楽園の乙女たち、おもしれー!!

 新人公演『明智小五郎の事件簿―黒蜥蜴』の、いちばんの目玉。すごすぎる!!

 黒トカゲの島で、ビニールめいたカツラをつけて歌い踊る少女たち。同じ衣装、同じ髪型。だけどあきらかに、男も混じってることがわかる、アヤシイ人たち。

 本公演でも微妙なんだが(ビジュアルも、存在自体も)、新公ではさらに愉快なことになっていた。

 前もって出演者をチェックしたりしないわたしが、なにも考えずにオペラグラスをのぞくと、そこに。

 波越警部が、ドレスをひるがえして踊っていた。

 け、警部?! なにやってんですかっ?

 あわててオペラグラスを移動させる。するとどーだ、楽園の乙女たちはついさっき学ランを着ていた男たちと同じ顔をして踊っている。書生たち、なにやってんだ? 刑事も支配人もいる、てゆーか、岩瀬パパも踊ってる!!
 パパ@マメ!! ああ、見たかったマメがこんなところに!!(初日にマメの幻を見たそうですよ)

 顔ぶれのものすごさに悶絶していると、トドメを刺すよーに、謎のオカマ@アーサーが低い声で「つらかった〜〜♪」と呪い歌を歌い出す!!

 つらい。そりゃー、つらいだろう!! その姿、その声で女として生きるのは、無理ありすぎで昭和中期には浮きまくったことだろうよ。
 アーサーくんは期待の歌手なので、たしかに歌はうまい。だが、エンカレのときも書いたよーな気がするが、表現力に乏しいんだ。真面目に歌っていることはわかるが、顔はいつも硬直したまま。『TUXEDO JAZZ』で若手トリオでそれぞれソロを歌っていたりするが、ソコでもとっても硬直テイスト。
 そんなアーサーが、能面のまま、呪い歌@姿はオカマ。

 なんなのコレ! なんなのよーー!!

 なんのギャグ?

 もしもコレ、自分ちのテレビで見ていたら、転げ回って爆笑してる。

 本公演で、芽吹幸奈ちゃんのソプラノで刷り込まれているだけに、アーサーのアルトはこわい。
 それも、曲全体のアレンジをきちんとしたわけではなく、ただたんにアーサーのソロパートだけ音程を下げてあるんだよなコレ?
 なんなんだそりゃ。

 なにやってんだ新人公演演出、そんな意味のない、捨て身のギャグをカマさなくても。

 いやあ、声を立てないよーに笑うことに消耗しました。

 や、新公ですから人数の関係で、誰もが自分の役以外をアルバイトでやることは、わかっていますよ。
 わかっていることと、目にすることは別だから。
 人数が必要なのはわかるが、せめて岩瀬パパと警部と刑事はハズしてもよかったんじゃないか? 4人減ったからってどーなるもんでもないだろうし。
 もちろん、マメやかすがやしゅん様の女装が見られたことは、うれしかったんですが(笑)。 

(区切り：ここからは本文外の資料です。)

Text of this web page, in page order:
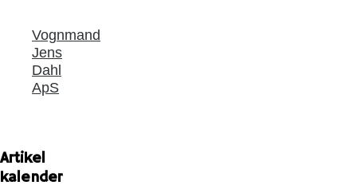
Vognmand
Jens
Dahl
ApS
Artikel
kalender
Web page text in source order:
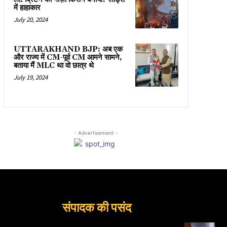
में हाहाकार
July 20, 2024
UTTARAKHAND BJP: अब एक
और राज्य में CM-पूर्व CM आमने सामने,
बताया मैं MLC था वो छात्र थे
July 19, 2024
- Advertisement -
संपादक की पसंद
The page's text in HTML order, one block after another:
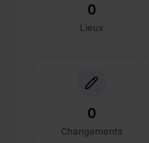
0
Lieux
0
Changements

 アーサーさえ、ふつーにソプラノで歌ってくれれば、ここまで破壊力もなかったろーになあ。
 いやあ、侮れないわ、新人公演。

 実際ここでは、キュートなサソリ@由舞ちゃんとかわいー彩音ちゃん、そして何故かやる気満々のだいもんを見ているだけで、終わっちゃったのよ。あああ、マメがっ、もっとマメが見たかったのにっ。だいもんがわたしの視界を奪うー。

 
 楽園で死にそーなほど笑っただけに、黒蜥蜴@ののすみを失って慟哭する明智@まぁくんの脇に所在なげに出てくる波越警部@かすがが、みょーにツボにハマってこまる。

 なにやってんですか警部。
 さっきまで女装して、スカート持って踊ってたくせに、またそんなくたびれたトレンチコート着ちゃってぇ。

 アルバイトと本来の役は別だとわかっていてなお、なんかツボる。
 いいなあ、警部……。
 本役の壮くんとちがって地味なところが、またわたしの脇スキーハートをくすぐるのよ……。
 こんなに地味な人が、『暁のローマ』新公ではカシウス様をやっていたのねええ……しみじみ。

 こんな趣味の悪い「楽園」を愛でる黒蜥蜴の度量の広さに感動。
 いやその、そもそも趣味悪すぎってことだけど。

 楽園の乙女たちだけでも、もう一度見たいなぁ。前方席でひとりずつガン見してぇ。